Member of the Legislative Yuan
- In office 1 February 1996 – 31 January 1999
- Constituency: Taipei 2 (South)
- In office 1 February 1981 – 31 January 1984
- Constituency: Taipei

Personal details
- Born: 1938 (age 87–88) Dalongdong, Taihoku, Taiwan, Empire of Japan
- Party: Democratic Progressive Party
- Spouse: Lan Mei-chin
- Relatives: Huang Hsin-chieh (brother)
- Education: National Taiwan University (BA)

= Huang Tien-fu =

Taiwanese politician (born 1938)

Huang Tien-fu (黃天福 (Huáng Tiānfú); born 1938) is a Taiwanese politician.

==Education==
Huang studied political science at National Taiwan University.
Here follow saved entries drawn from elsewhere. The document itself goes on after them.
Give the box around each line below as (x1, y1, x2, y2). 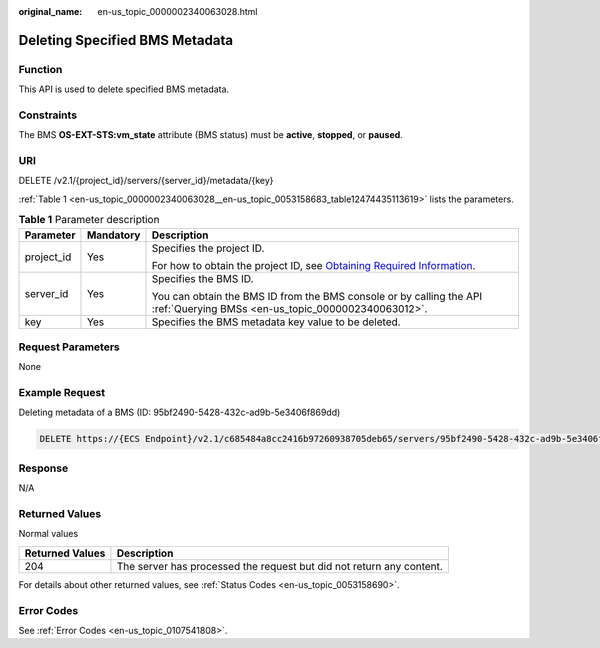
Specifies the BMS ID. (151, 271, 254, 285)
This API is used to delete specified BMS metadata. (18, 83, 230, 95)
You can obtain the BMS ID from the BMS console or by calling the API (151, 289, 483, 303)
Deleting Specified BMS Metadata (18, 31, 234, 49)
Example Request (18, 386, 105, 400)
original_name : (18, 6, 83, 17)
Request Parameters (18, 340, 120, 354)
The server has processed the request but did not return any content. (116, 559, 444, 573)
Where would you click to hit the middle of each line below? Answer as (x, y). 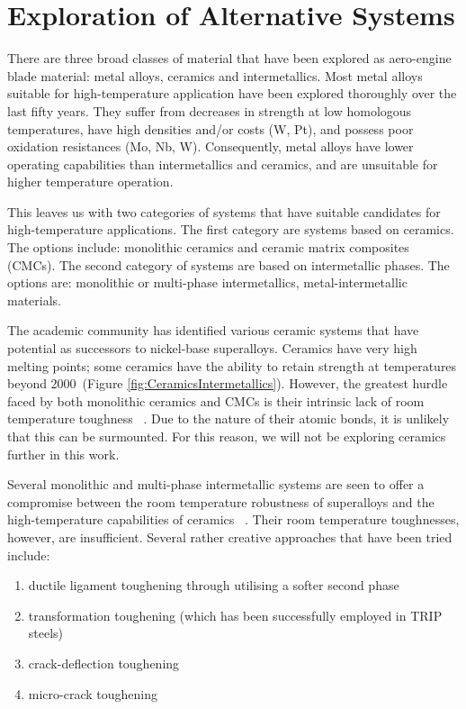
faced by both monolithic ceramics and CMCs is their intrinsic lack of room (216, 400)
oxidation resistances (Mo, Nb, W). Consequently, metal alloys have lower (211, 146)
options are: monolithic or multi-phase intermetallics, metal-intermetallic (207, 282)
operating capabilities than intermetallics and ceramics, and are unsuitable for (223, 164)
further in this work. (63, 454)
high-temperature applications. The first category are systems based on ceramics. (231, 229)
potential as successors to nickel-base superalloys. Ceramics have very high (212, 348)
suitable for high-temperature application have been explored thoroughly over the (232, 93)
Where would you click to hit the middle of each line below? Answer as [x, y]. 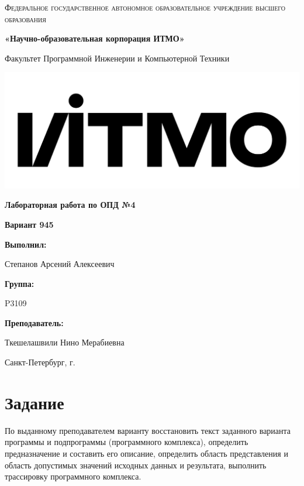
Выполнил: [26, 244]
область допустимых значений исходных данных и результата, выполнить [136, 465]
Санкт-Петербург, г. [40, 362]
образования [25, 18]
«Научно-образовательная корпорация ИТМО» [95, 38]
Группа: [20, 283]
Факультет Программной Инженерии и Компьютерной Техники [117, 58]
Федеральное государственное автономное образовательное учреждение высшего [145, 7]
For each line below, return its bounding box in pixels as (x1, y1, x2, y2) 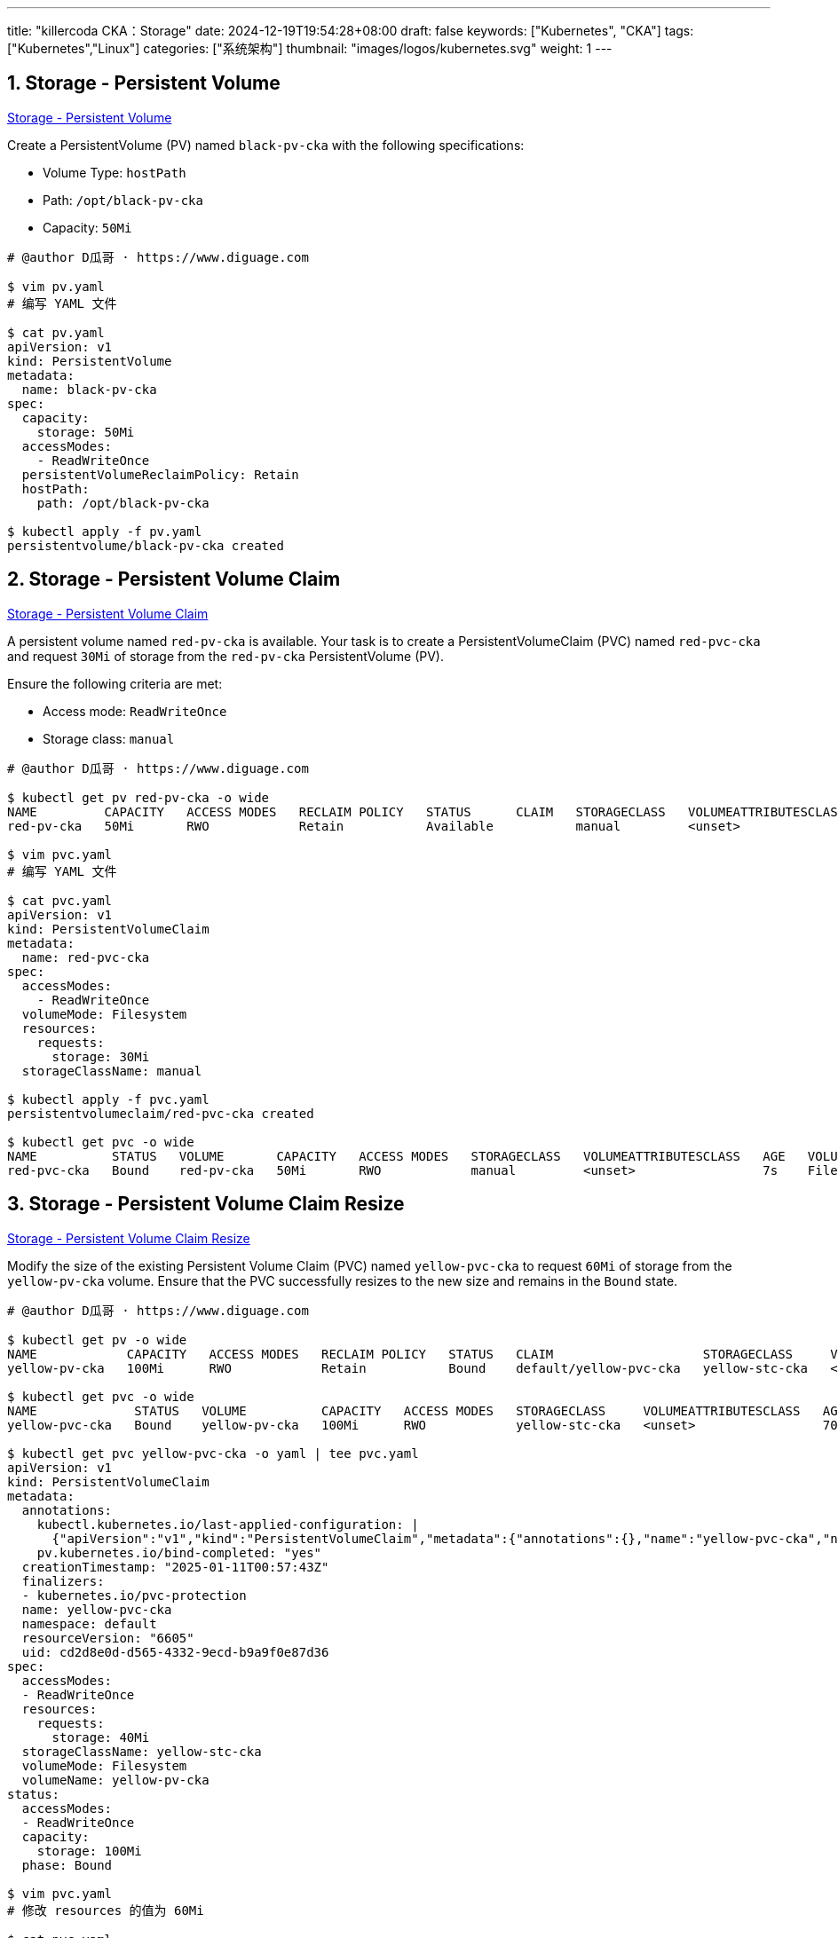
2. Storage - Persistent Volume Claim (7, 568, 341, 591)
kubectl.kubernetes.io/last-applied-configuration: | (36, 1517, 419, 1532)
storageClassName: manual (21, 1063, 202, 1078)
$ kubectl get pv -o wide (7, 1332, 187, 1347)
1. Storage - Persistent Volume (7, 72, 281, 95)
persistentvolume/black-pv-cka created (7, 538, 284, 553)
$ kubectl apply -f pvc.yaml (7, 1091, 209, 1107)
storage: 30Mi (51, 1049, 150, 1064)
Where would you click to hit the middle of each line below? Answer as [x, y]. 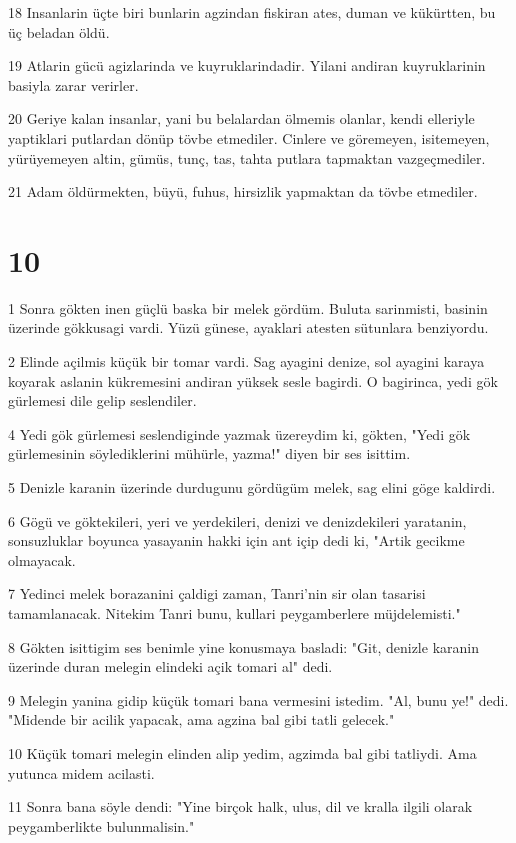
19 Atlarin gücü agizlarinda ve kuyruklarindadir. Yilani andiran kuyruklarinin [247, 65]
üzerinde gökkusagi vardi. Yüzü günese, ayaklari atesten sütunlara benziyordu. [248, 327]
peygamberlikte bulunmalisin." [101, 825]
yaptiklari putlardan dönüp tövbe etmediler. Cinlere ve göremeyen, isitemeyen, [249, 137]
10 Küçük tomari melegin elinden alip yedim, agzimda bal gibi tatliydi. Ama [242, 752]
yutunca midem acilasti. [81, 772]
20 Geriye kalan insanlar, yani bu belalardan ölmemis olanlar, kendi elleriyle [241, 118]
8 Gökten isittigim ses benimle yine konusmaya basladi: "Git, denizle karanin [243, 646]
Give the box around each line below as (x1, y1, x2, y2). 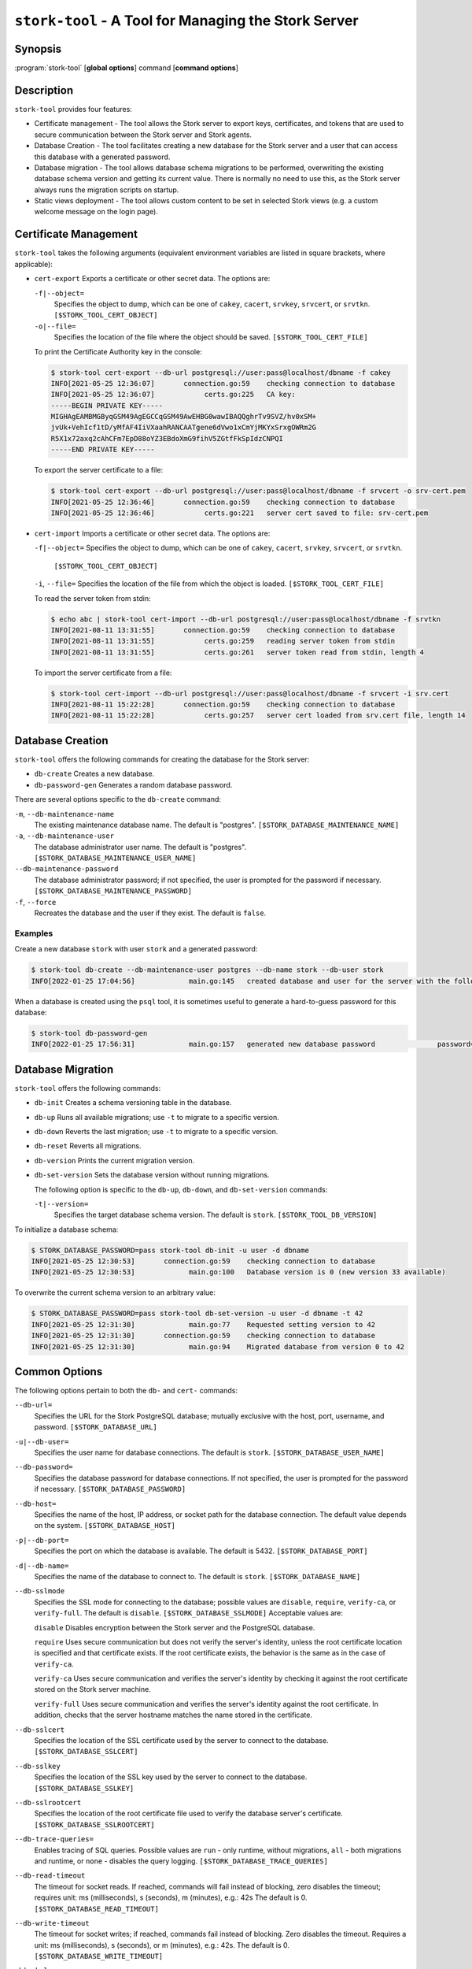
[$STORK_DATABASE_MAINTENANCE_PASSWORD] (34, 887, 193, 896)
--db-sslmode (14, 1587, 65, 1596)
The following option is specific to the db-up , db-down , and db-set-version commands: (34, 1185, 328, 1194)
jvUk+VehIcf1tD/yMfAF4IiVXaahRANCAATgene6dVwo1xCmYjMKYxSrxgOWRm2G (50, 423, 317, 432)
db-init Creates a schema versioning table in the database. (34, 1098, 232, 1107)
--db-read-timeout (14, 1871, 86, 1880)
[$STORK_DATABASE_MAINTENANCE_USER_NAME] (34, 854, 197, 862)
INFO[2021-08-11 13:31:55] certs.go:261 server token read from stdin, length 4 (50, 647, 425, 657)
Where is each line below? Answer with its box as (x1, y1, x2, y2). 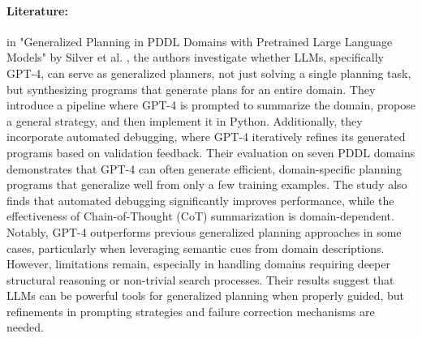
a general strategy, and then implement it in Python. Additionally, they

==Political career and activism==
Huang ran for a seat on the Legislative Yuan in 1980, a year after his elder brother Huang Hsin-chieh was arrested for leading the Kaohsiung Incident. Relatives of other people involved in the Kaohsiung Incident also contested the 1980 election cycle and won, namely Chou Ching-yu and Hsu Jung-shu. While in office, Huang published several magazines affiliated with the tangwai movement, among them Vertical-Horizontal, Political Monitor, and Bell Drum Tower. Copies of the fifth issue of Bell Drum Tower were confiscated by the Kuomintang party-state in May 1983, and Political Monitor was suspended in November. After losing reelection in December, Huang founded Neo Formosa Weekly in June 1984. Neo Formosa Weekly also drew the attention of the government, which banned all but one of its 52 issues. On 19 June 1984, "A Critique of New Marxism" was published in Neo Formosa Weekly, accusing Elmer Fung of plagiarism. Fung sued the magazine for libel in October. On 12 January 1985, the Taipei District Court sentenced Chen Shui-bian, Lee I-yang and Huang Tien-fu to a year's imprisonment. Upon appeal to the Taiwan High Court, all three sentences were shortened to eight months. The trio were released in February 1987. Huang contested the 1989 Legislative Yuan primary for Taipei, but lost. By forming an electoral coalition with Shen Fu-hsiung, Yeh Chu-lan, and Yen Chin-fu, Huang was elected to the Third Legislative Yuan. After Chen Shui-bian won the 2000 presidential election, he offered Huang a position as senior adviser, which Huang held through 2006. Days before the 2008 presidential election, Huang stated, "I'm afraid that Taiwan will become the next Tibet. If the KMT wins the election, we don't know when we will [get the presidency] back." He served the Tsai Ing-wen administration as national policy adviser. In May 2022, the Transitional Justice Commission overturned libel charges against Huang dating back to his tenure on the Neo Formosa Weekly staff.

Huang's wife Lan Mei-chin has also served on the Legislative Yuan.